The meeting Saturday was called after the Netherlands-based tribunal's chief prosecutor on Monday announced genocide, war crimes and crimes against humanity charges against Sudanese President Omar al-Bashir, accusing him of waging a campaign of extermination against three Darfur tribes that claimed up to 300,000 lives and drove 2.5 million people from their homes. A three-judge panel from the ICC is expected to take two to three months to decide whether to issue an arrest warrant.

The charges against al-Bashir came a year after the court indicted Sudan's humanitarian affairs minister, Ahmed Harun, who was formerly in charge of security in Darfur, and suspected militia leader Ali Kushayb on crimes against humanity.

During Saturday's meeting, Arab foreign ministers are expected to consider the proposal urging al-Bashir to surrender Harun and Kushayb to the ICC in return for asking the U.N. Security Council, which asked the court to investigate the Darfur conflict, to defer prosecution of al-Bashir for at least year, the Arab diplomats said. The diplomats, who were familiar with the discussions ahead of the meeting, spoke on condition of anonymity because of the sensitivity of the issue.

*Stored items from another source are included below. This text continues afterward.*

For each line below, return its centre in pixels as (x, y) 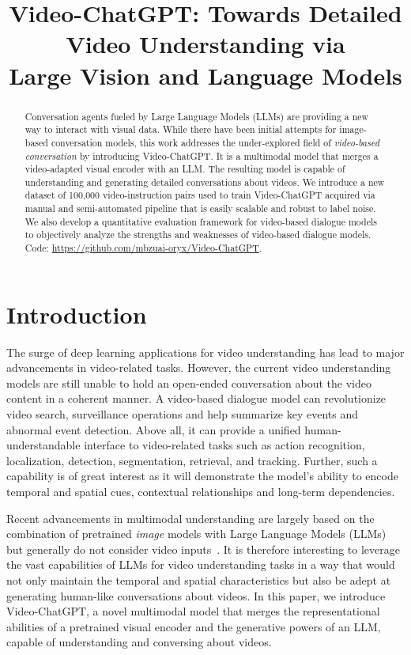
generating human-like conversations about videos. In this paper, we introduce (196, 595)
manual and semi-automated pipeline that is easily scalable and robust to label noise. (200, 208)
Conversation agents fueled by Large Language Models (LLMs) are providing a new (197, 116)
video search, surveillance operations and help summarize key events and (183, 414)
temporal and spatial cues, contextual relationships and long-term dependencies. (201, 492)
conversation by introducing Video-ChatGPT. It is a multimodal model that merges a (202, 155)
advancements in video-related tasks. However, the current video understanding (199, 367)
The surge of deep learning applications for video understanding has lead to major (205, 352)
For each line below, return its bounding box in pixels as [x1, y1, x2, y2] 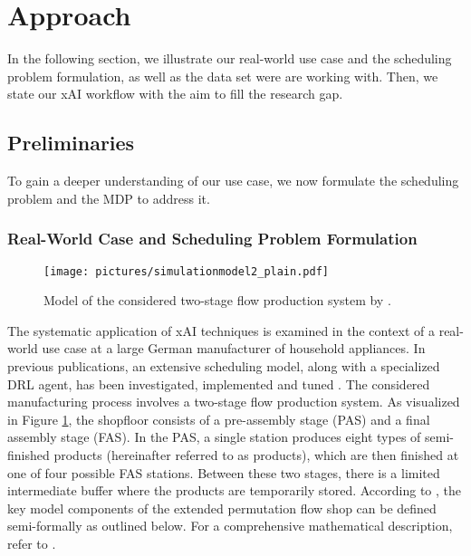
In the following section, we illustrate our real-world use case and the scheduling [7, 49, 452, 68]
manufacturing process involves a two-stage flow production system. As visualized [7, 392, 460, 411]
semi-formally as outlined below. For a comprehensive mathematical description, [7, 516, 453, 535]
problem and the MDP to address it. [7, 188, 210, 207]
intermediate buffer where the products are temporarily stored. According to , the [7, 481, 462, 500]
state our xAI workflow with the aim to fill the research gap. [7, 84, 343, 103]
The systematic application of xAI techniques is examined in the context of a [7, 321, 435, 340]
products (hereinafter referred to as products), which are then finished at [53, 445, 459, 464]
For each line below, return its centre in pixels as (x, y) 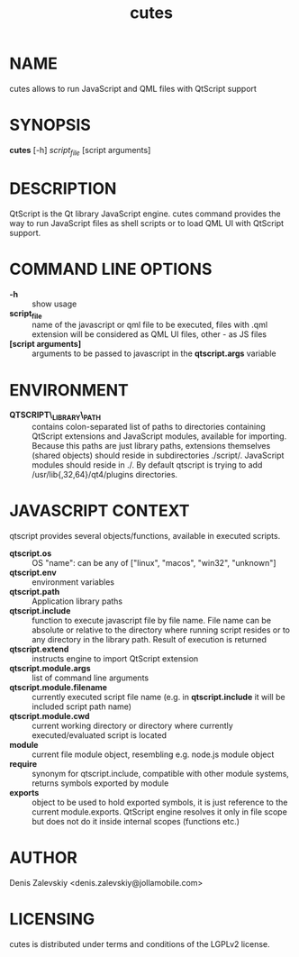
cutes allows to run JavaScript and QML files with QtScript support (133, 88)
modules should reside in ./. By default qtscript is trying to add (147, 465)
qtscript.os (31, 553)
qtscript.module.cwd (50, 716)
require (23, 764)
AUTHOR (44, 858)
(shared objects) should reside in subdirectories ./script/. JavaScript (158, 456)
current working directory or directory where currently (133, 726)
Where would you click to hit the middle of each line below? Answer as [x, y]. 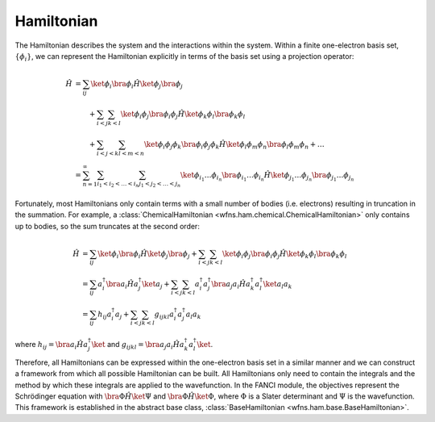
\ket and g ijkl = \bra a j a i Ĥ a [138, 345]
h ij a [105, 315]
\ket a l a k [278, 285]
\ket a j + [156, 285]
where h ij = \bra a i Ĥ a [52, 345]
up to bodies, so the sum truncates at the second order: [108, 226]
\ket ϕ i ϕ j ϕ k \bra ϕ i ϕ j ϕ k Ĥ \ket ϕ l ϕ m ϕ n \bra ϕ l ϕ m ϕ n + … [234, 145]
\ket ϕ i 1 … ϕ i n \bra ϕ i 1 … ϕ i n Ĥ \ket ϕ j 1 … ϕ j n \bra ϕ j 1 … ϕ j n [267, 176]
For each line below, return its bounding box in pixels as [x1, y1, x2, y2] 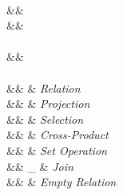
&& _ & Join [6, 157, 73, 174]
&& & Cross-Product [6, 126, 109, 143]
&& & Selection [6, 110, 84, 127]
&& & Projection [6, 95, 90, 112]
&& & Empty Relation [6, 173, 117, 190]
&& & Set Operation [6, 141, 107, 158]
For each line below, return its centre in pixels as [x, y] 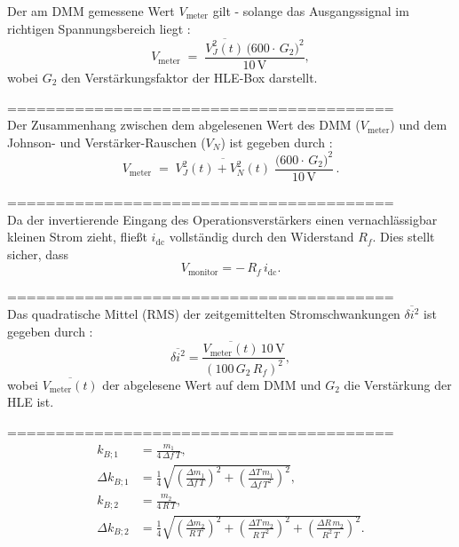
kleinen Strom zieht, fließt [77, 237]
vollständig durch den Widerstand [261, 237]
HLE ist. [31, 402]
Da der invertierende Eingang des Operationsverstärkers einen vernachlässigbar [222, 219]
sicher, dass [38, 254]
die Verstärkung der [398, 384]
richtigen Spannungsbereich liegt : [99, 28]
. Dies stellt [404, 237]
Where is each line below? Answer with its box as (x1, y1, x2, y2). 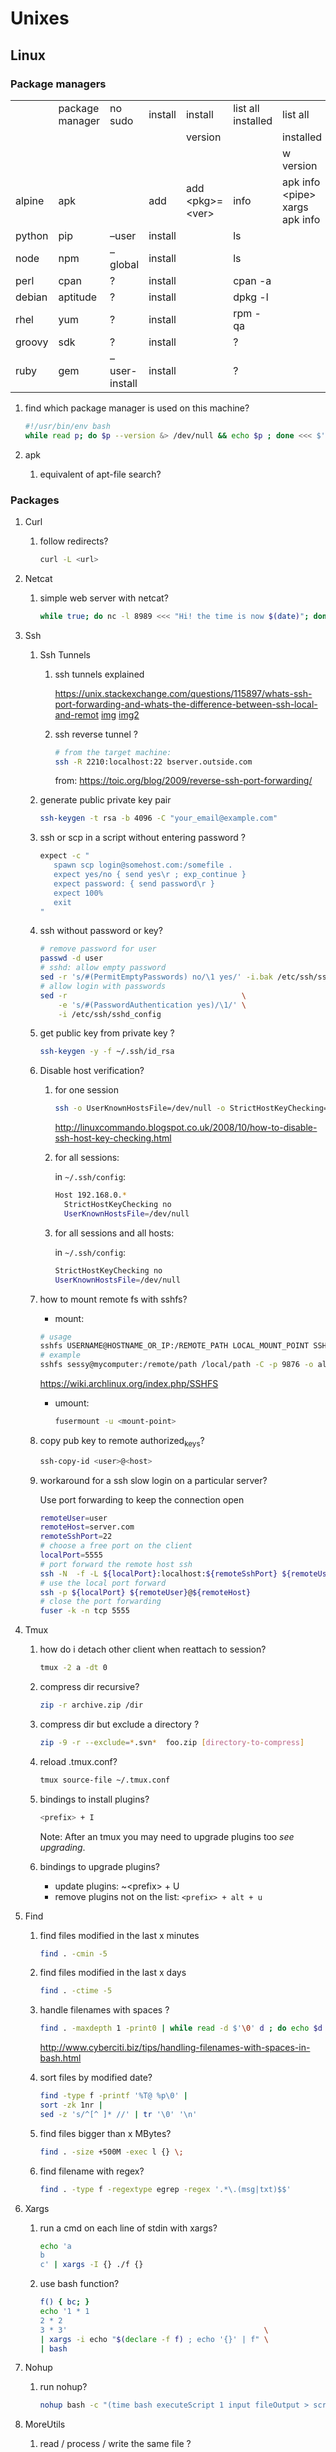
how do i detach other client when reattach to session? (39, 1643, 267, 1656)
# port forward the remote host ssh (39, 1559, 193, 1569)
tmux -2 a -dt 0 (39, 1663, 108, 1673)
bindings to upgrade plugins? (39, 1860, 161, 1872)
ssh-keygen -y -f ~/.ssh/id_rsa (39, 1047, 175, 1057)
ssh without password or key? (39, 925, 163, 937)
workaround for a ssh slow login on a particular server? (39, 1474, 268, 1486)
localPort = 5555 (39, 1550, 103, 1561)
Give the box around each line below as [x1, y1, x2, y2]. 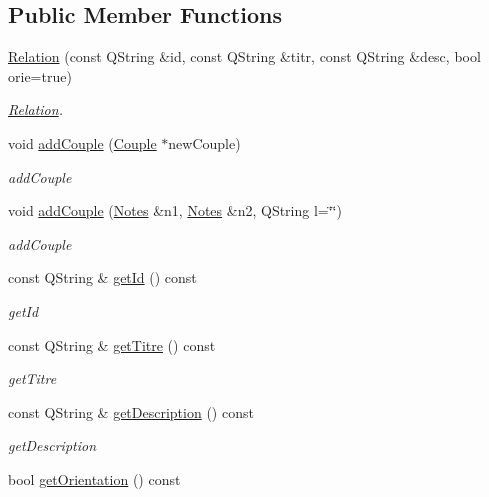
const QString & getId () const [8, 267, 197, 288]
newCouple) [168, 132, 241, 153]
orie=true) [8, 65, 72, 86]
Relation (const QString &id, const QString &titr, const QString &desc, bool [8, 46, 481, 67]
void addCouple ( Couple [8, 132, 157, 153]
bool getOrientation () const [8, 468, 181, 489]
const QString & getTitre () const [8, 334, 216, 355]
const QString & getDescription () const [8, 401, 254, 422]
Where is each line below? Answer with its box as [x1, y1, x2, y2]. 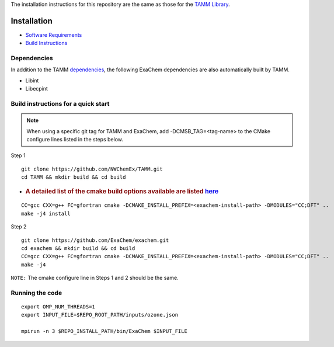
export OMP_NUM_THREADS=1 [21, 304, 96, 310]
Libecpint [25, 85, 48, 92]
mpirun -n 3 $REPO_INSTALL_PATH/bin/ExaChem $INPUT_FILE [21, 328, 188, 335]
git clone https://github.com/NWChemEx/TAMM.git [21, 165, 163, 172]
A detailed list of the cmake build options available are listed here [25, 187, 219, 195]
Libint [25, 77, 39, 84]
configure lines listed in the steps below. [26, 136, 124, 143]
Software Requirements [25, 31, 82, 38]
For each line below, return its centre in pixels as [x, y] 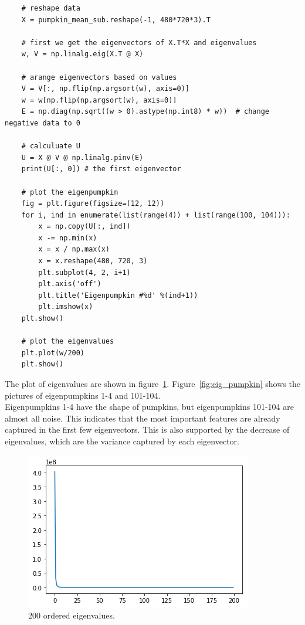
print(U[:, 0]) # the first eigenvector [101, 169]
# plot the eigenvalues [68, 342]
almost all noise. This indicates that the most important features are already [143, 418]
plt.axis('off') [70, 284]
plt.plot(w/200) [53, 353]
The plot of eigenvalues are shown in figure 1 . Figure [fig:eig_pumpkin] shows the [152, 383]
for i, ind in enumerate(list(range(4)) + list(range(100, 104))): [156, 215]
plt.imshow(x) [66, 307]

Deferring prosecution would allow time to build up the understaffed U.N.-African Union peacekeeping force in Darfur to its full strength of 26,000. The court's statutes allow its judges to provide such leeway.

But the League's secretary-general, Amr Moussa, also said any Arab response would also take into consideration the view that al-Bashir should be out of the court's reach because Sudan does not recognize its authority.

The 22-nation Arab League is loathe to see what it regards as the humiliation of an Arab leader, and many Arab countries, including Syria, have reacted strongly to the court action.

"Sudan already has too many problems. New ones will only further complicate the situation and neither peace will be achieved nor justice will be done," said Lebanese columnist Abdel Wahab Badrkhan in an interview.

But key regional powerhouses such as Saudi Arabia and Egypt have made no firm commitment to support al-Bashir since the prosecutor's announcement. This could be an indication that heavyweight Arab governments might be fed up with al-Bashir, who has been ruling the war-stricken African nation for about 20 years.

Many also question the ability of a fractious Arab League to do anything to help Sudan in its confrontation with the ICC, especially since only three Arab League countries are signatories to the court -- Jordan, Djibouti and Comoros.

"All they can do is to issue a statement of condemnation to console the Sudanese president," wrote Abdel-Rahman al-Rashid, a leading Saudi columnist for the Asharq Al-Awsat newspaper on Monday. "We must remember that the Arab League did not care about extermination of 300,000 Darfuris. It even refused to stand a moment of silence to the killings, displacements and burning."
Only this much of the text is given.